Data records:
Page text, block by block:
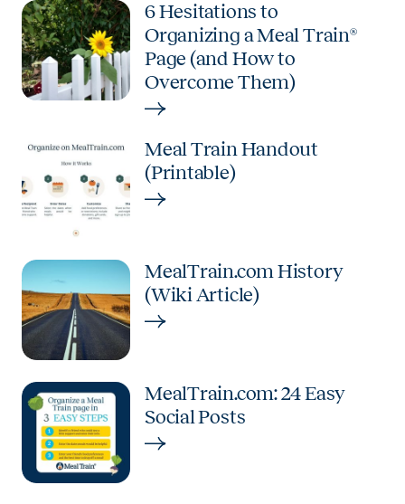
6 Hesitations to
Organizing a Meal Train®
Page (and How to
Overcome Them)
Meal Train Handout
(Printable)
MealTrain.com History
(Wiki Article)
MealTrain.com: 24 Easy
Social Posts
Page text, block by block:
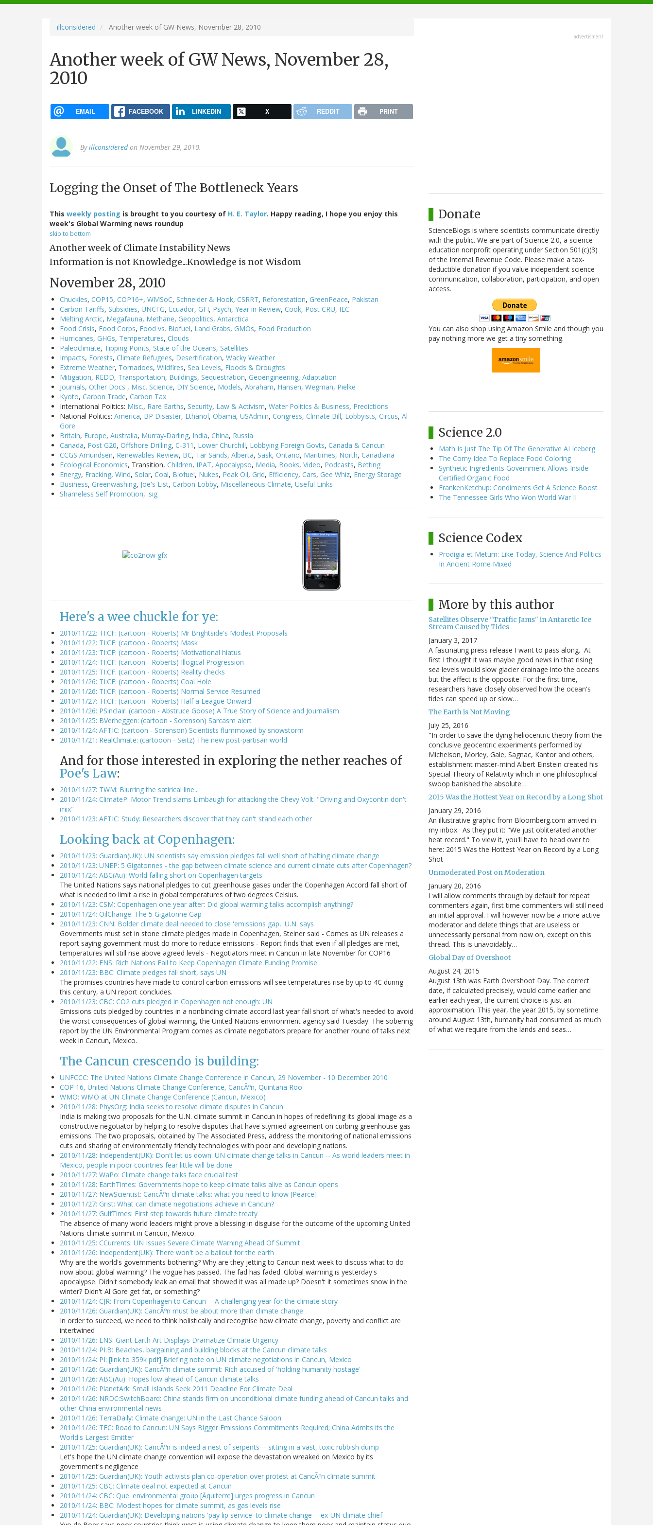
navigation
illconsidered Another week of GW News, November 28, 2010
Another week of GW News, November 28,
2010
EMAIL FACEBOOK LINKEDIN X REDDIT PRINT
Byillconsideredon November 29, 2010.
Logging the Onset of The Bottleneck Years
This weekly posting is brought to you courtesy of H. E. Taylor. Happy reading, I hope you enjoy this
week's Global Warming news roundup
skip to bottom
Another week of Climate Instability News
Information is not Knowledge...Knowledge is not Wisdom
November 28, 2010
Chuckles, COP15, COP16+, WMSoC, Schneider & Hook, CSRRT, Reforestation, GreenPeace, Pakistan
Carbon Tariffs, Subsidies, UNCFG, Ecuador, GFI, Psych, Year in Review, Cook, Post CRU, IEC
Melting Arctic, Megafauna, Methane, Geopolitics, Antarctica
Food Crisis, Food Corps, Food vs. Biofuel, Land Grabs, GMOs, Food Production
Hurricanes, GHGs, Temperatures, Clouds
Paleoclimate, Tipping Points, State of the Oceans, Satellites
Impacts, Forests, Climate Refugees, Desertification, Wacky Weather
Extreme Weather, Tornadoes, Wildfires, Sea Levels, Floods & Droughts
Mitigation, REDD, Transportation, Buildings, Sequestration, Geoengineering, Adaptation
Journals, Other Docs , Misc. Science, DIY Science, Models, Abraham, Hansen, Wegman, Pielke
Kyoto, Carbon Trade, Carbon Tax
International Politics: Misc., Rare Earths, Security, Law & Activism, Water Politics & Business, Predictions
National Politics: America, BP Disaster, Ethanol, Obama, USAdmin, Congress, Climate Bill, Lobbyists, Circus, Al
Gore
Britain, Europe, Australia, Murray-Darling, India, China, Russia
Canada, Post G20, Offshore Drilling, C-311 , Lower Churchill, Lobbying Foreign Govts, Canada & Cancun
CCGS Amundsen, Renewables Review, BC, Tar Sands, Alberta, Sask, Ontario, Maritimes, North, Canadiana
Ecological Economics, Transition, Children, IPAT, Apocalypso, Media, Books, Video, Podcasts, Betting
Energy, Fracking, Wind, Solar, Coal, Biofuel, Nukes, Peak Oil, Grid, Efficiency, Cars, Gee Whiz, Energy Storage
Business, Greenwashing, Joe's List, Carbon Lobby, Miscellaneous Climate, Useful Links
Shameless Self Promotion, .sig
Here's a wee chuckle for ye:
2010/11/22: TI:CF: (cartoon - Roberts) Mr Brightside's Modest Proposals
2010/11/22: TI:CF: (cartoon - Roberts) Mask
2010/11/23: TI:CF: (cartoon - Roberts) Motivational hiatus
2010/11/24: TI:CF: (cartoon - Roberts) Illogical Progression
2010/11/25: TI:CF: (cartoon - Roberts) Reality checks
2010/11/26: TI:CF: (cartoon - Roberts) Coal Hole
2010/11/26: TI:CF: (cartoon - Roberts) Normal Service Resumed
2010/11/27: TI:CF: (cartoon - Roberts) Half a League Onward
2010/11/26: PSinclair: (cartoon - Abstruce Goose) A True Story of Science and Journalism
2010/11/25: BVerheggen: (cartoon - Sorenson) Sarcasm alert
2010/11/24: AFTIC: (cartoon - Sorenson) Scientists flummoxed by snowstorm
2010/11/21: RealClimate: (cartooon - Seitz) The new post-partisan world
And for those interested in exploring the nether reaches of
Poe's Law:
2010/11/27: TWM: Blurring the satirical line...
2010/11/24: ClimateP: Motor Trend slams Limbaugh for attacking the Chevy Volt: "Driving and Oxycontin don't
mix"
2010/11/23: AFTIC: Study: Researchers discover that they can't stand each other
Looking back at Copenhagen:
2010/11/23: Guardian(UK): UN scientists say emission pledges fall well short of halting climate change
2010/11/23: UNEP: 5 Gigatonnes - the gap between climate science and current climate cuts after Copenhagen?
2010/11/24: ABC(Au): World falling short on Copenhagen targets
The United Nations says national pledges to cut greenhouse gases under the Copenhagen Accord fall short of
what is needed to limit a rise in global temperatures of two degrees Celsius.
2010/11/23: CSM: Copenhagen one year after: Did global warming talks accomplish anything?
2010/11/24: OilChange: The 5 Gigatonne Gap
2010/11/23: CNN: Bolder climate deal needed to close 'emissions gap,' U.N. says
Governments must set in stone climate pledges made in Copenhagen, Steiner said - Comes as UN releases a
report saying government must do more to reduce emissions - Report finds that even if all pledges are met,
temperatures will still rise above agreed levels - Negotiators meet in Cancun in late November for COP16
2010/11/22: ENS: Rich Nations Fail to Keep Copenhagen Climate Funding Promise
2010/11/23: BBC: Climate pledges fall short, says UN
The promises countries have made to control carbon emissions will see temperatures rise by up to 4C during
this century, a UN report concludes.
2010/11/23: CBC: CO2 cuts pledged in Copenhagen not enough: UN
Emissions cuts pledged by countries in a nonbinding climate accord last year fall short of what's needed to avoid
the worst consequences of global warming, the United Nations environment agency said Tuesday. The sobering
report by the UN Environmental Program comes as climate negotiators prepare for another round of talks next
week in Cancun, Mexico.
The Cancun crescendo is building:
UNFCCC: The United Nations Climate Change Conference in Cancun, 29 November - 10 December 2010
COP 16, United Nations Climate Change Conference, CancÃºn, Quintana Roo
WMO: WMO at UN Climate Change Conference (Cancun, Mexico)
2010/11/28: PhysOrg: India seeks to resolve climate disputes in Cancun
India is making two proposals for the U.N. climate summit in Cancun in hopes of redefining its global image as a
constructive negotiator by helping to resolve disputes that have stymied agreement on curbing greenhouse gas
emissions. The two proposals, obtained by The Associated Press, address the monitoring of national emissions
cuts and sharing of environmentally friendly technologies with poor and developing nations.
2010/11/28: Independent(UK): Don't let us down: UN climate change talks in Cancun -- As world leaders meet in
Mexico, people in poor countries fear little will be done
2010/11/27: WaPo: Climate change talks face crucial test
2010/11/28: EarthTimes: Governments hope to keep climate talks alive as Cancun opens
2010/11/27: NewScientist: CancÃºn climate talks: what you need to know [Pearce]
2010/11/27: Grist: What can climate negotiations achieve in Cancun?
2010/11/27: GulfTimes: First step towards future climate treaty
The absence of many world leaders might prove a blessing in disguise for the outcome of the upcoming United
Nations climate summit in Cancun, Mexico.
2010/11/25: CCurrents: UN Issues Severe Climate Warning Ahead Of Summit
2010/11/26: Independent(UK): There won't be a bailout for the earth
Why are the world's governments bothering? Why are they jetting to Cancun next week to discuss what to do
now about global warming? The vogue has passed. The fad has faded. Global warming is yesterday's
apocalypse. Didn't somebody leak an email that showed it was all made up? Doesn't it sometimes snow in the
winter? Didn't Al Gore get fat, or something?
2010/11/24: CJR: From Copenhagen to Cancun -- A challenging year for the climate story
2010/11/26: Guardian(UK): CancÃºn must be about more than climate change
In order to succeed, we need to think holistically and recognise how climate change, poverty and conflict are
intertwined
2010/11/26: ENS: Giant Earth Art Displays Dramatize Climate Urgency
2010/11/24: PI:B: Beaches, bargaining and building blocks at the Cancun climate talks
2010/11/24: PI: [link to 359k pdf] Briefing note on UN climate negotiations in Cancun, Mexico
2010/11/26: Guardian(UK): CancÃºn climate summit: Rich accused of 'holding humanity hostage'
2010/11/26: ABC(Au): Hopes low ahead of Cancun climate talks
2010/11/26: PlanetArk: Small Islands Seek 2011 Deadline For Climate Deal
2010/11/26: NRDC:SwitchBoard: China stands firm on unconditional climate funding ahead of Cancun talks and
other China environmental news
2010/11/26: TerraDaily: Climate change: UN in the Last Chance Saloon
2010/11/26: TEC: Road to Cancun: UN Says Bigger Emissions Commitments Required; China Admits its the
World's Largest Emitter
2010/11/25: Guardian(UK): CancÃºn is indeed a nest of serpents -- sitting in a vast, toxic rubbish dump
Let's hope the UN climate change convention will expose the devastation wreaked on Mexico by its
government's negligence
2010/11/25: Guardian(UK): Youth activists plan co-operation over protest at CancÃºn climate summit
2010/11/25: CBC: Climate deal not expected at Cancun
2010/11/24: CBC: Que. environmental group [Ãquiterre] urges progress in Cancun
2010/11/24: BBC: Modest hopes for climate summit, as gas levels rise
2010/11/24: Guardian(UK): Developing nations 'pay lip service' to climate change -- ex-UN climate chief
advertisment
Donate
ScienceBlogs is where scientists communicate directly
with the public. We are part of Science 2.0, a science
education nonprofit operating under Section 501(c)(3)
of the Internal Revenue Code. Please make a tax-
deductible donation if you value independent science
communication, collaboration, participation, and open
access.
You can also shop using Amazon Smile and though you
pay nothing more we get a tiny something.
Science 2.0
Math Is Just The Tip Of The Generative AI Iceberg
The Corny Idea To Replace Food Coloring
Synthetic Ingredients Government Allows Inside
Certified Organic Food
FrankenKetchup: Condiments Get A Science Boost
The Tennessee Girls Who Won World War II
Science Codex
Prodigia et Metum: Like Today, Science And Politics
In Ancient Rome Mixed
More by this author
Satellites Observe "Traffic Jams" in Antarctic Ice
Stream Caused by Tides
January 3, 2017
A fascinating press release I want to pass along. At
first I thought it was maybe good news in that rising
sea levels would slow glacier drainage into the oceans
but the affect is the opposite: For the first time,
researchers have closely observed how the ocean's
tides can speed up or slow…
The Earth is Not Moving
July 25, 2016
"In order to save the dying heliocentric theory from the
conclusive geocentric experiments performed by
Michelson, Morley, Gale, Sagnac, Kantor and others,
establishment master-mind Albert Einstein created his
Special Theory of Relativity which in one philosophical
swoop banished the absolute…
2015 Was the Hottest Year on Record by a Long Shot
January 29, 2016
An illustrative graphic from Bloomberg.com arrived in
my inbox. As they put it: "We just obliterated another
heat record." To view it, you'll have to head over to
here: 2015 Was the Hottest Year on Record by a Long
Shot
Unmoderated Post on Moderation
January 20, 2016
I will allow comments through by default for repeat
commenters again, first time commenters will still need
an initial approval. I will however now be a more active
moderator and delete things that are useless or
unnecessarily personal from now on, except on this
thread. This is unavoidably…
Global Day of Overshoot
August 24, 2015
August 13th was Earth Overshoot Day. The correct
date, if calculated precisely, would come earlier and
earlier each year, the current choice is just an
approximation. This year, the year 2015, by sometime
around August 13th, humanity had consumed as much
of what we require from the lands and seas…

● **AIM OF THE EXERCISE**:
Write out exactly the lines that fall from the line with "education nonprofit operating" to the line with "sea levels would" in the records above, keeping both ends.

● **ANSWER TO THE PROBLEM**:
education nonprofit operating under Section 501(c)(3)
of the Internal Revenue Code. Please make a tax-
deductible donation if you value independent science
communication, collaboration, participation, and open
access.
You can also shop using Amazon Smile and though you
pay nothing more we get a tiny something.
Science 2.0
Math Is Just The Tip Of The Generative AI Iceberg
The Corny Idea To Replace Food Coloring
Synthetic Ingredients Government Allows Inside
Certified Organic Food
FrankenKetchup: Condiments Get A Science Boost
The Tennessee Girls Who Won World War II
Science Codex
Prodigia et Metum: Like Today, Science And Politics
In Ancient Rome Mixed
More by this author
Satellites Observe "Traffic Jams" in Antarctic Ice
Stream Caused by Tides
January 3, 2017
A fascinating press release I want to pass along. At
first I thought it was maybe good news in that rising
sea levels would slow glacier drainage into the oceans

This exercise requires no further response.